The deal has been clouded by controversy amid civil and criminal lawsuits surrounding the deals, as well as Trump’s own scandals.

Last month, FBI agents searched Trump’s Mar-a-Lago estate in Palm Beach, Florida. The search was part of a larger investigation into Trump’s unlawful removal and destruction of White House records after his presidency. As a result, the politician and businessman faces a series of investigations and lawsuits.

Could the deal still happen?

Despite these issues, experts believe the deal will go ahead and Trump will ultimately triumph.

Senior Strategist Matthew Kennedy, who works for Renaissance Capital, a provider of pre-IPO research and IPO-focused ETFs (IPOs), told

“Ongoing investigations by the Department of Justice (DOJ) and the SEC make it impossible to know if the merger will take place. I expect it will: it would take serious wrongdoing or misrepresentation to cancel the merger agreement.

“If the regulator terminates the deal or forces it to do so via indefinite deadlines, the stock would be worth just over $10, because the confidence is returned to shareholders,” Kennedy added.

Kennedy pointed out that since the deal was announced last year, DWAC traded like a meme stock.

DWAC facing liquidation

“SPAC trading has been mostly disconnected from its fundamentals. But fundamentally, buying a pre-revenue media company with a multi-billion dollar valuation comes with a lot of risk,” Kennedy said.

Without shareholder support, DWAC could face liquidation and is expected to return all the money it raised in its September 2021 initial public offering (IPO), according to Reuters.

“We are working diligently to record all of the votes that continue to come in from our shareholders and our adjournment of this meeting to allow shareholders more time to vote,” he added.
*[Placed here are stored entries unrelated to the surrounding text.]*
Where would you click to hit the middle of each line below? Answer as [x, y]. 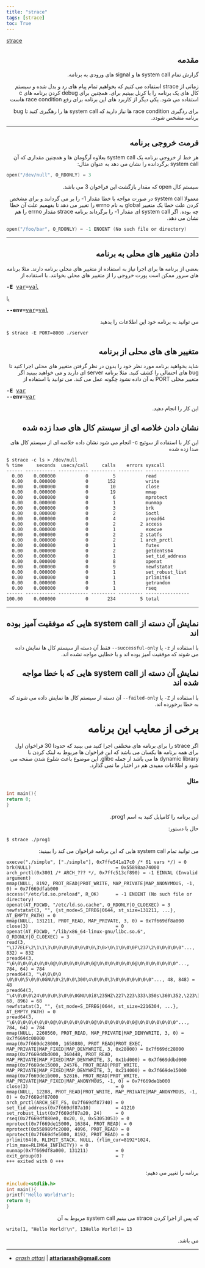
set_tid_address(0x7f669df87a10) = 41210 [71, 1108]
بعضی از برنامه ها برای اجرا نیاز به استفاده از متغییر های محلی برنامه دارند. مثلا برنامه [103, 269]
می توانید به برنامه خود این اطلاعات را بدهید [149, 322]
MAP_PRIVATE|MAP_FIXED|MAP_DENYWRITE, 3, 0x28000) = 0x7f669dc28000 [95, 1049]
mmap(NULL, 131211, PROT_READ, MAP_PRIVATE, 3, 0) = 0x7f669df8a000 [95, 921]
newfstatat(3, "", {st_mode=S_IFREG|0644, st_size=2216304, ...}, [92, 1006]
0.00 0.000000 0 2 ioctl [86, 513]
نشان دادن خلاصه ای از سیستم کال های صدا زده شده [110, 428]
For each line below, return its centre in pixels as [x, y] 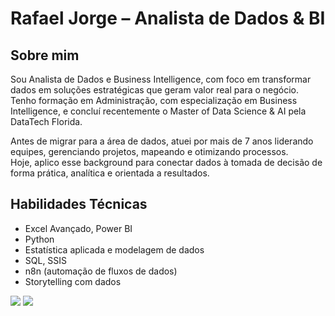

DWAC CEO Patrick Orlando said.

Renaissance Capital (IPO) stock price chart

DWAC CEO urges yes to merger

DWAC announced this month that ARC Global Investments II, an Orlando-controlled group, launched a three-month integrated extension by depositing $2.8 million into DWAC’s trust account.

The filing, which is equivalent to 10 cents per share, pushes the merger deadline to Dec. 8. In its statement, DWAC rallied investors to vote in favor of the one-year extension.

Orlando said, “We are very pleased to announce that our sponsor has contributed an additional $2.875 million in funds to the Trust Fund for the benefit of shareholders of Digital World Acquisition Corp. These funds not only provide for an initial three-month extension which gives give us more time to advance our business combination efforts.”

“In order to get as many votes counted as possible from our valued shareholders, we are adjourning our meeting to Columbus Day 2022, which falls on Monday, October 10.e This year. We remind all shareholders to vote and urge shareholders to vote “FOR” the one-year extension, which we believe will put Digital World in the best position for our valued shareholders. We are ultimately looking at the option of extending up to 12 months to allow Digital World sufficient time to complete a business combination that our management and board believe will be the most additive to shareholder value.”